Will you be caught by a 40% overdraft fee?

Many of us run short of cash by the end of the month.

Your bank may understand this and could possibly be generous and offer help in the form of an overdraft. The problem is that they charge for this generosity, and the amount they charge will be going up dramatically.

If you are a habitual overdraft user, you need to find some alternatives, and at Continuum we can help.

What is happening?

If you had agreed an overdraft with your bank, the cost would be moderate. Going into the red by a few pounds for a day or two might even be free with some banks. But when people went severely into the red with an unauthorised overdraft, the cost often came as a nasty shock.

New guidelines imposed by the Financial Conduct Authority in 2019 to make charges simpler and fairer mean that you will always know the charge you face if you use your overdraft.

This includes an end to some fees and stopping banks and building societies from charging higher prices for unarranged overdrafts than for arranged overdrafts.

This sounds fair in theory, but in practice, you could now see even your authorised overdraft charges jump to almost 40%.

As an overdraft has become an expensive luxury, you may need to find ways to pay off debt.

Can you shop around?

Banks and other financial providers will be required to advertise overdrafts with an APR (annual percentage rate) to help customers shop around. But almost all providers seem to be preparing to charge a flat rate of around 39.9%. Nationwide Building Society has already done so, and more lenders are about to follow, from as early as March 2020.

It looks as though there is little to be gained by moving your account. You need to find a way to deal with the debt itself, and that is where Continuum can help.

Book a free initial consultation

Answering all your financial questions is easier with an expert on your side. Continuum work in conjunction with qualified financial specialists. Book a free initial consultation to see how your questions may be answered.

Putting your cash onto a firmer footing

The first step is to clear off the debt you are carrying with you from month to month.

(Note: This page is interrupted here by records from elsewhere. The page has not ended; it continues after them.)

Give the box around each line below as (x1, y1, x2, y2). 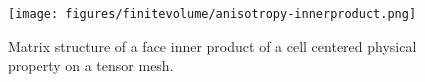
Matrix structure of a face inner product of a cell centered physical (8, 35, 417, 56)
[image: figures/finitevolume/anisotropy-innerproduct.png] (8, 7, 417, 21)
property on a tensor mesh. (8, 55, 174, 76)
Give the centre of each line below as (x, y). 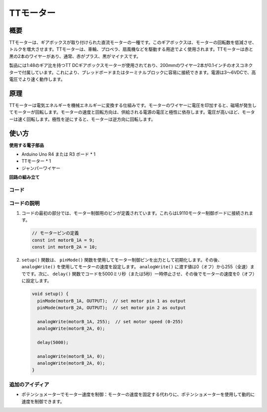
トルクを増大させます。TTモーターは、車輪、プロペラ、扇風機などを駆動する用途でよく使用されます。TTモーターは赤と (131, 49)
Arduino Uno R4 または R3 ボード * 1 (59, 154)
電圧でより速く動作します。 (37, 79)
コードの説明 (24, 203)
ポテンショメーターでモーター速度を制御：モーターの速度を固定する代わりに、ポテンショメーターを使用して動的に (138, 395)
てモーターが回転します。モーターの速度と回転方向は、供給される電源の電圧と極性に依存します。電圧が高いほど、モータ (132, 112)
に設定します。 (37, 281)
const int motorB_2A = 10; (65, 247)
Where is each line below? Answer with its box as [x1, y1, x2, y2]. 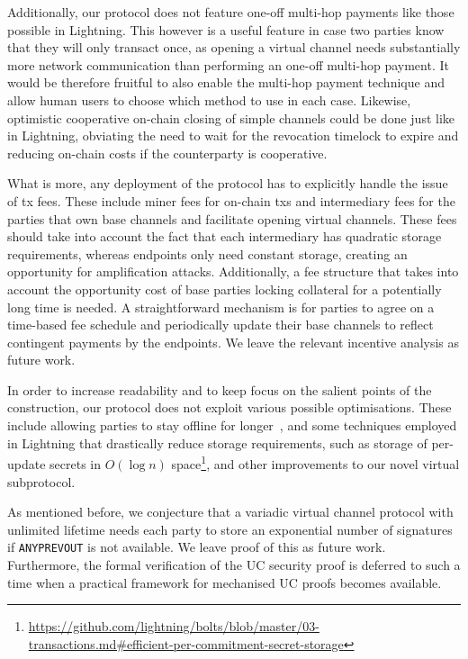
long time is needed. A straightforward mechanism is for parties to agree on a [7, 297, 435, 316]
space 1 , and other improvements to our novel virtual [171, 452, 460, 473]
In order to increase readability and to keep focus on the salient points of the [7, 380, 432, 399]
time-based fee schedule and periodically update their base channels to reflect [7, 315, 434, 334]
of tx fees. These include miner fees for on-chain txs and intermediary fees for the [7, 191, 455, 210]
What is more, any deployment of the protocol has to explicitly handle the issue [7, 174, 448, 193]
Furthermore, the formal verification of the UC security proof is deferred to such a [7, 555, 461, 573]
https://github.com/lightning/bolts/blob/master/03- [28, 617, 319, 636]
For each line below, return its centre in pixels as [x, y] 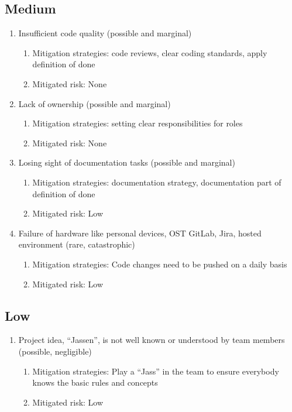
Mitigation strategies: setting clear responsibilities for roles [138, 123]
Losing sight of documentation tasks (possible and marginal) [127, 162]
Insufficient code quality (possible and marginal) [105, 33]
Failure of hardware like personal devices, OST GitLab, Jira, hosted [140, 233]
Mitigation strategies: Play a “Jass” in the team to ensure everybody [156, 371]
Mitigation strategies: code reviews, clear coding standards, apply [150, 52]
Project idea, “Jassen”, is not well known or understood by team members [152, 340]
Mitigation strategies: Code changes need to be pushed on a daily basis [160, 264]
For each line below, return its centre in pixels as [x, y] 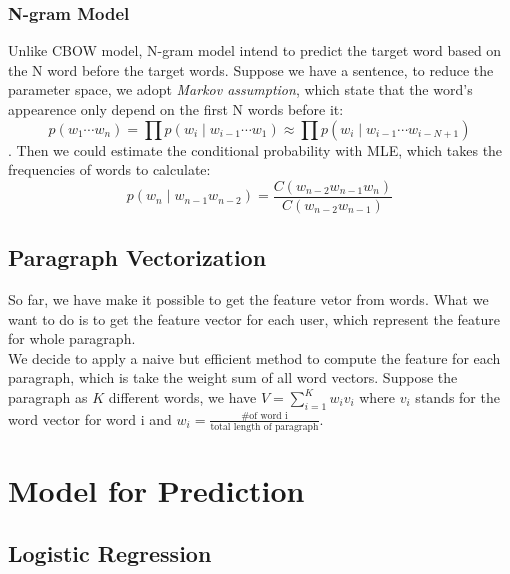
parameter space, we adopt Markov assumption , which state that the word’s [240, 89]
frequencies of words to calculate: [109, 169]
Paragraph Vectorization [137, 257]
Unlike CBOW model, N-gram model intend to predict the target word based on [255, 50]
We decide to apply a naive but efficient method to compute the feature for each [254, 357]
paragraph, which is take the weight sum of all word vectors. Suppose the [233, 377]
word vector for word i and [90, 418]
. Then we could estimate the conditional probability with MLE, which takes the [255, 149]
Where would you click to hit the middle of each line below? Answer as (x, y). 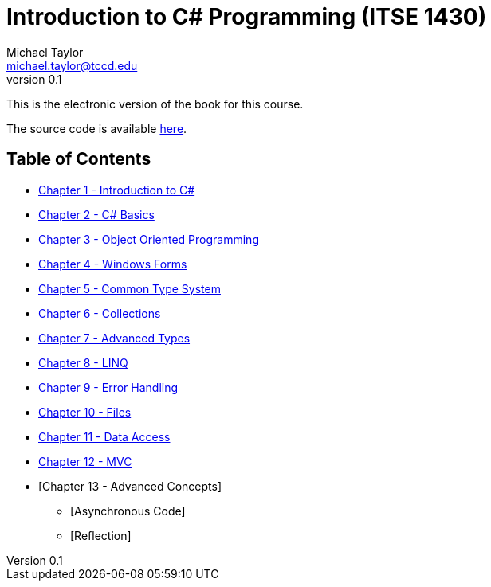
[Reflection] (101, 535)
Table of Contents (79, 159)
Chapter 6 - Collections (100, 313)
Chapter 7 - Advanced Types (114, 338)
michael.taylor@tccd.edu (72, 65)
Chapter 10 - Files (85, 412)
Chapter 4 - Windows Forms (113, 264)
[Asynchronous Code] (128, 511)
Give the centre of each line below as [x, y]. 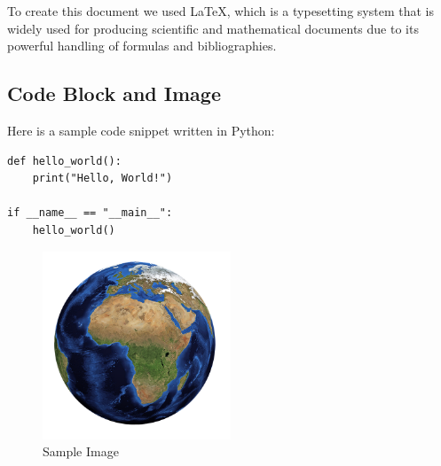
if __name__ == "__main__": [90, 213]
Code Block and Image [114, 93]
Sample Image [81, 451]
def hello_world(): [64, 161]
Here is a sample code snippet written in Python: [141, 130]
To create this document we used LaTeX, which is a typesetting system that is [220, 11]
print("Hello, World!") [102, 179]
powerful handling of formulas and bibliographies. [142, 46]
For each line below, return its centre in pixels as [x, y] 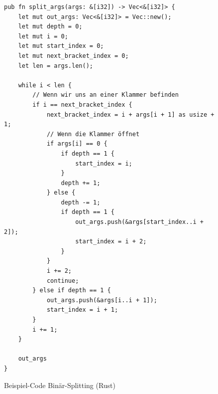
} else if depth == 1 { [72, 291]
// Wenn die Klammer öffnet [93, 134]
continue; [63, 281]
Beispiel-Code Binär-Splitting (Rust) [60, 385]
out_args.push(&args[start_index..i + [139, 222]
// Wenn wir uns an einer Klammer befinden [106, 95]
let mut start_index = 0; [61, 46]
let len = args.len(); [55, 66]

One of the simplest ways to do this is to use a 0% credit card

Many credit card providers offer an interest-free period for balances transferred from elsewhere to attract new customers. They allow you to shift your debts onto a new card where you can pay it off without incurring interest for a set period, which can be up to two years.

If you have a £1,000 overdraft, you could save yourself almost £400 in a year compared with the new overdraft charges.

You can see details of the latest card offers including 0% deals on comparison sites. But you still need to pay off the debt.

Getting some help with planning your finances

So, the next step is therefore to sit down with a Continuum Financial Adviser for a financial review. They will help you go through your finances, see where there could be savings, and how to make better use of the resources you have.

They may be able to see where savings can be made, by cutting the costs of buying your home, or getting a better deal for your insurance cover. They can help you draw up a monthly budget which could include a plan to pay off the debt.

But your adviser won’t stop there. At Continuum we like to take the long view, and not only will we help you make sure your short-term finances are in order, we can help you find better solutions for the long term.

We might be able to help you pay less for your mortgage, or for the insurance protection you and your family need. We can help you plan for a more prosperous future and try to ensure that you never be caught by an overdraft – or a 40% charge – ever again.

Call us

To find out more about what we can do for you, call us today.

The information contained in this article is based on the opinion of Continuum and does not constitute financial advice or a recommendation to suitable investment strategy, you should seek independent financial advice before embarking on any course of action.

Your home may be repossessed if you do not keep up repayments on your mortgage.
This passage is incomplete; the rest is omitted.